- Supreme Court of the United States

Argued January 23–24, 1922 Decided February 27, 1922
- Full case name: Oscar Leser, et al. v. Garnett et al.
- Citations: 258 U.S. 130 (more) 42 S. Ct. 217; 66 L. Ed. 505; 1922 U.S. LEXIS 2250

Case history
- Prior: Error and certiorari to the Court of Appeals of the State of Maryland, Leser v. Bd. of Registry, 139 Md. 46, 114 A. 840 (1921).

Holding
- The Nineteenth Amendment was constitutionally established.

Court membership
- Chief Justice William H. Taft Associate Justices Joseph McKenna · Oliver W. Holmes Jr. William R. Day · Willis Van Devanter Mahlon Pitney · James C. McReynolds Louis Brandeis · John H. Clarke

Case opinion
- Majority: Brandeis, joined by unanimous

Laws applied
- U.S. Const. Art. V

= Leser v. Garnett =

1922 U.S. Supreme Court case on the constitutionality of the 19th Amendment

Leser v. Garnett, 258 U.S. 130 (1922), was a case in which the Supreme Court of the United States held that the Nineteenth Amendment was constitutional.

==Prior history==

Two months before, on August 26, 1920, the ratification of the Nineteenth Amendment to the United States Constitution was certified by Secretary of State Bainbridge Colby.

==Case==
The Supreme Court granted certiorari to decide "Whether the Nineteenth Amendment has become part of the US Constitution." The plaintiffs disputed the constitutionality of the amendment through three claims:

- The power to amend the Constitution did not cover this amendment, due to its character.
- Several states that had ratified the amendment had constitutions that prohibited women from voting, rendering them unable to ratify an amendment to the contrary.
- The ratifications of Tennessee and West Virginia were invalid, because they were adopted without following the rules of legislative procedure in place in those states.

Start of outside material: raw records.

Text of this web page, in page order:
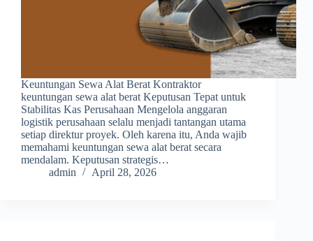
Keuntungan Sewa Alat Berat Kontraktor
keuntungan sewa alat berat Keputusan Tepat untuk
Stabilitas Kas Perusahaan Mengelola anggaran
logistik perusahaan selalu menjadi tantangan utama
setiap direktur proyek. Oleh karena itu, Anda wajib
memahami keuntungan sewa alat berat secara
mendalam. Keputusan strategis…
admin
April 28, 2026
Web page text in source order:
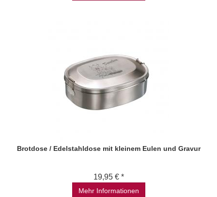
Brotdose / Edelstahldose mit kleinem Eulen und Gravur
19,95 € *
Mehr Informationen
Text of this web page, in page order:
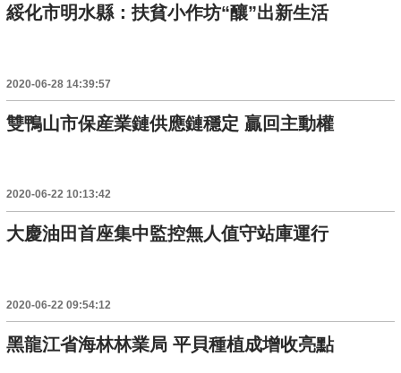
綏化市明水縣：扶貧小作坊“釀”出新生活
2020-06-28 14:39:57
雙鴨山市保産業鏈供應鏈穩定 贏回主動權
2020-06-22 10:13:42
大慶油田首座集中監控無人值守站庫運行
2020-06-22 09:54:12
黑龍江省海林林業局 平貝種植成增收亮點
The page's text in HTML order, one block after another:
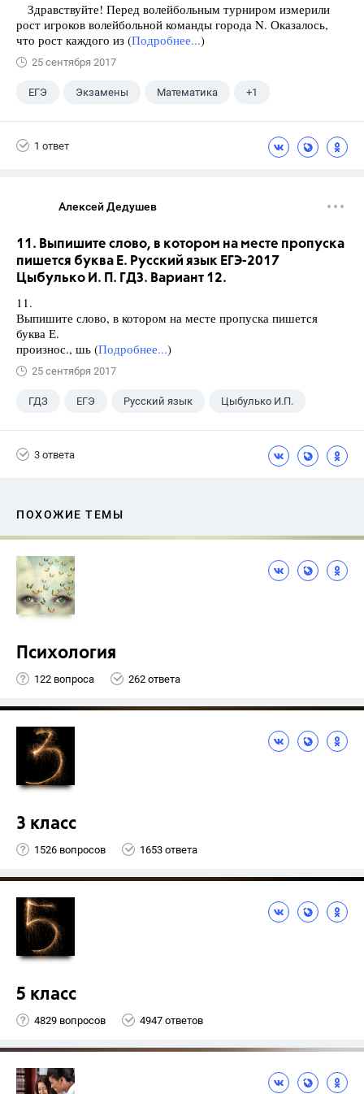
Здравствуйте! Перед волейбольным турниром измерили
рост игроков волейбольной команды города N. Оказалось,
что рост каждого из (Подробнее...)
25 сентября 2017
ЕГЭ Экзамены Математика +1
1 ответ
Алексей Дедушев
11. Выпишите слово, в котором на месте пропуска
пишется буква Е. Русский язык ЕГЭ-2017
Цыбулько И. П. ГДЗ. Вариант 12.
11.
Выпишите слово, в котором на месте пропуска пишется
буква Е.
произнос., шь (Подробнее...)
25 сентября 2017
ГДЗ ЕГЭ Русский язык Цыбулько И.П.
3 ответа
ПОХОЖИЕ ТЕМЫ
Психология
122 вопроса 262 ответа
3 класс
1526 вопросов 1653 ответа
5 класс
4829 вопросов 4947 ответов
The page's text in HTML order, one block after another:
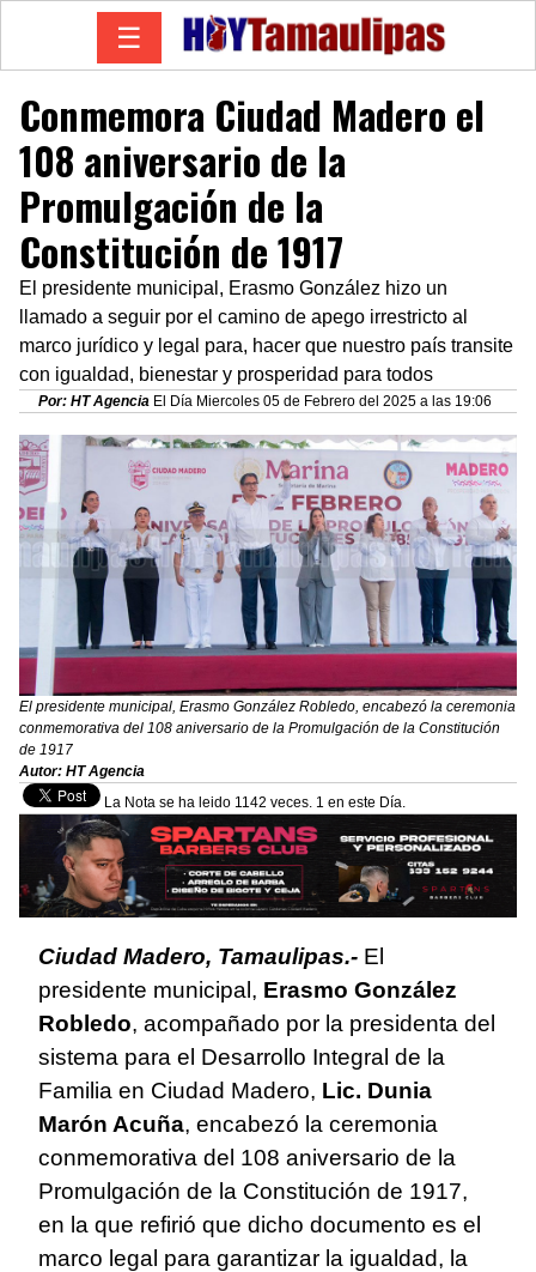
☰
Conmemora Ciudad Madero el
108 aniversario de la
Promulgación de la
Constitución de 1917
El presidente municipal, Erasmo González hizo un
llamado a seguir por el camino de apego irrestricto al
marco jurídico y legal para, hacer que nuestro país transite
con igualdad, bienestar y prosperidad para todos
Por: HT Agencia El Día Miercoles 05 de Febrero del 2025 a las 19:06
El presidente municipal, Erasmo González Robledo, encabezó la ceremonia
conmemorativa del 108 aniversario de la Promulgación de la Constitución
de 1917
Autor: HT Agencia
La Nota se ha leido 1142 veces. 1 en este Día.
Ciudad Madero, Tamaulipas.- El
presidente municipal, Erasmo González
Robledo, acompañado por la presidenta del
sistema para el Desarrollo Integral de la
Familia en Ciudad Madero, Lic. Dunia
Marón Acuña, encabezó la ceremonia
conmemorativa del 108 aniversario de la
Promulgación de la Constitución de 1917,
en la que refirió que dicho documento es el
marco legal para garantizar la igualdad, la
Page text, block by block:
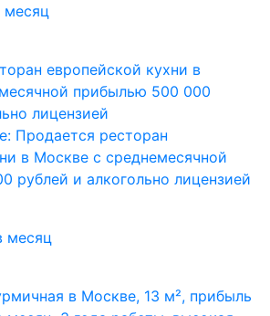
месяц
Продается ресторан
в Москве с среднемесячной
рублей и алкогольно лицензией
месяц
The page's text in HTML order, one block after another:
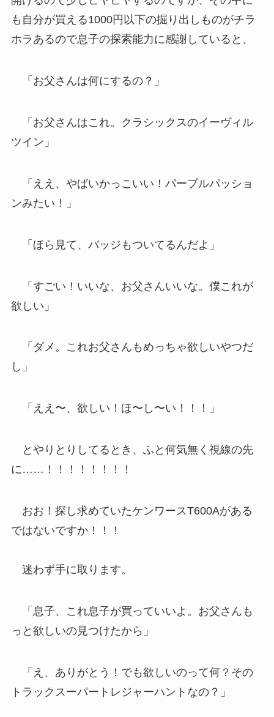
も自分が買える1000円以下の掘り出しものがチラ
ホラあるので息子の探索能力に感謝していると、
「お父さんは何にするの？」
「お父さんはこれ。クラシックスのイーヴィル
ツイン」
「ええ、やばいかっこいい！パープルパッショ
ンみたい！」
「ほら見て、バッジもついてるんだよ」
「すごい！いいな、お父さんいいな。僕これが
欲しい」
「ダメ。これお父さんもめっちゃ欲しいやつだ
し」
「ええ〜、欲しい！ほ〜し〜い！！！」
とやりとりしてるとき、ふと何気無く視線の先
に……！！！！！！！！
おお！探し求めていたケンワースT600Aがある
ではないですか！！！
迷わず手に取ります。
「息子、これ息子が買っていいよ。お父さんも
っと欲しいの見つけたから」
「え、ありがとう！でも欲しいのって何？その
トラックスーパートレジャーハントなの？」
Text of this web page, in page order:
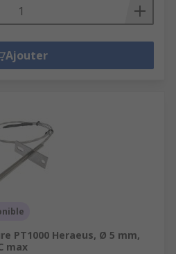
Ajouter
PT1000 Heraeus, Ø 5 mm,
max
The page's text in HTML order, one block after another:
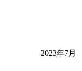
2023年7月
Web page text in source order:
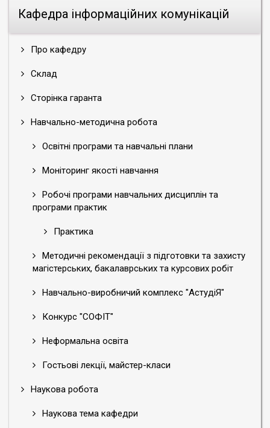
Кафедра інформаційних комунікацій
Про кафедру
Склад
Сторінка гаранта
Навчально-методична робота
Освітні програми та навчальні плани
Моніторинг якості навчання
Робочі програми навчальних дисциплін та
програми практик
Практика
Методичні рекомендації з підготовки та захисту
магістерських, бакалаврських та курсових робіт
Навчально-виробничий комплекс "АстудіЯ"
Конкурс "СОФІТ"
Неформальна освіта
Гостьові лекції, майстер-класи
Наукова робота
Наукова тема кафедри
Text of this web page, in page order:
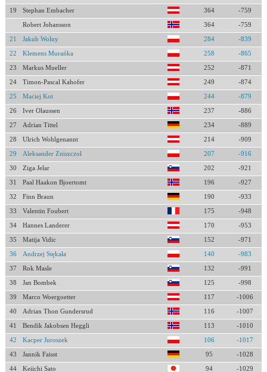
19 Stephan Embacher 364 -759
Robert Johansson 364 -759
21 Jakub Wolny 284 -839
22 Klemens Murańka 258 -865
23 Markus Mueller 252 -871
24 Timon-Pascal Kahofer 249 -874
25 Maciej Kot 244 -879
26 Iver Olaussen 237 -886
27 Adrian Tittel 234 -889
28 Ulrich Wohlgenannt 214 -909
29 Aleksander Zniszczoł 207 -916
30 Ziga Jelar 202 -921
31 Paal Haakon Bjoertomt 196 -927
32 Finn Braun 190 -933
33 Valentin Foubert 175 -948
34 Hannes Landerer 170 -953
35 Matija Vidic 152 -971
36 Andrzej Stękała 140 -983
37 Rok Masle 132 -991
38 Jan Bombek 125 -998
39 Marco Woergoetter 117 -1006
40 Adrian Thon Gundersrud 116 -1007
41 Bendik Jakobsen Heggli 113 -1010
42 Kacper Juroszek 106 -1017
43 Jannik Faisst 95 -1028
44 Keiichi Sato 94 -1029
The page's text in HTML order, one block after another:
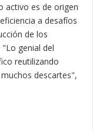
activo es de origen
a desafíos
de los
genial del
reutilizando
descartes",
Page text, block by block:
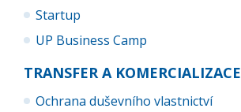
Startup
UP Business Camp
TRANSFER A KOMERCIALIZACE
Ochrana duševního vlastnictví
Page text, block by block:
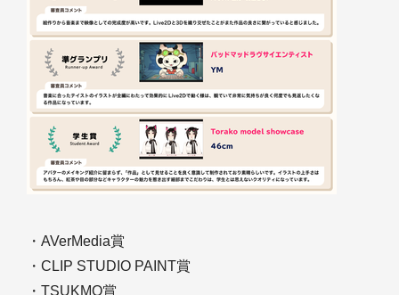
・AVerMedia賞
・CLIP STUDIO PAINT賞
・TSUKMO賞
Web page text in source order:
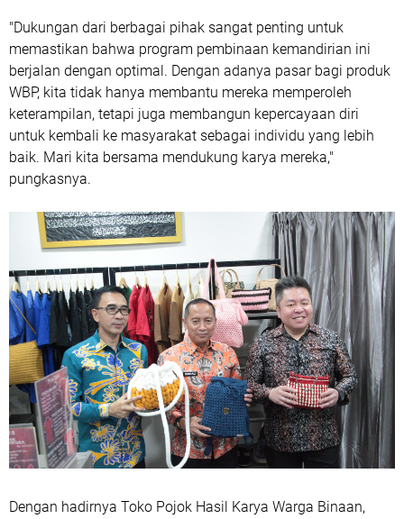
"Dukungan dari berbagai pihak sangat penting untuk
memastikan bahwa program pembinaan kemandirian ini
berjalan dengan optimal. Dengan adanya pasar bagi produk
WBP, kita tidak hanya membantu mereka memperoleh
keterampilan, tetapi juga membangun kepercayaan diri
untuk kembali ke masyarakat sebagai individu yang lebih
baik. Mari kita bersama mendukung karya mereka,"
pungkasnya.
Dengan hadirnya Toko Pojok Hasil Karya Warga Binaan,
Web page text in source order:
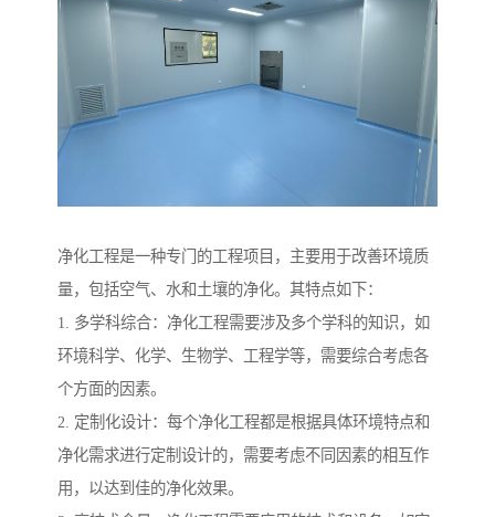
净化工程是一种专门的工程项目，主要用于改善环境质
量，包括空气、水和土壤的净化。其特点如下：
1. 多学科综合：净化工程需要涉及多个学科的知识，如
环境科学、化学、生物学、工程学等，需要综合考虑各
个方面的因素。
2. 定制化设计：每个净化工程都是根据具体环境特点和
净化需求进行定制设计的，需要考虑不同因素的相互作
用，以达到佳的净化效果。
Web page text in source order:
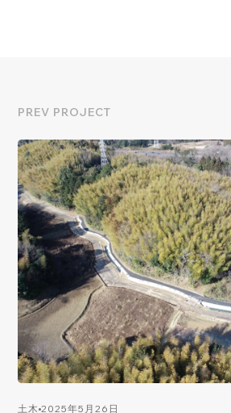
PREV PROJECT
土木 2025年5月26日
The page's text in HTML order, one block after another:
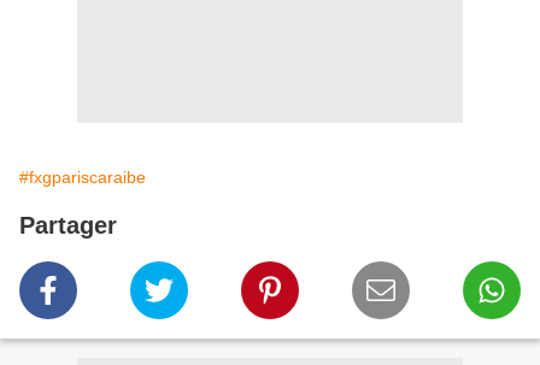
#fxgpariscaraibe
Partager

In a unanimous decision, written by Justice Louis Brandeis, the court addressed each objection in turn.

In response to the first objection, the court declared that since the Fifteenth Amendment had been accepted as valid for more than fifty years, and dealt with a similar matter (in this case, that voting rights could not be denied on account of race), it could not be argued that the new amendment was invalid due to its subject matter.

In response to the second objection, the court decided that when the state legislatures ratified the amendment, they were operating in a federal capacity as laid down in the Constitution, a role which "transcends any limitations sought to be imposed by the people of a state."

As far as the ratifications of Tennessee and West Virginia were concerned, the court remarked that the additional ratifications of Connecticut and Vermont after the proclamation of the amendment rendered the point moot, but the court also addressed the substance of the objection. The court found that as the Secretary of State had accepted the ratifications by the legislatures of the two states as valid, they were valid, effectively ruling the matter as non-justiciable.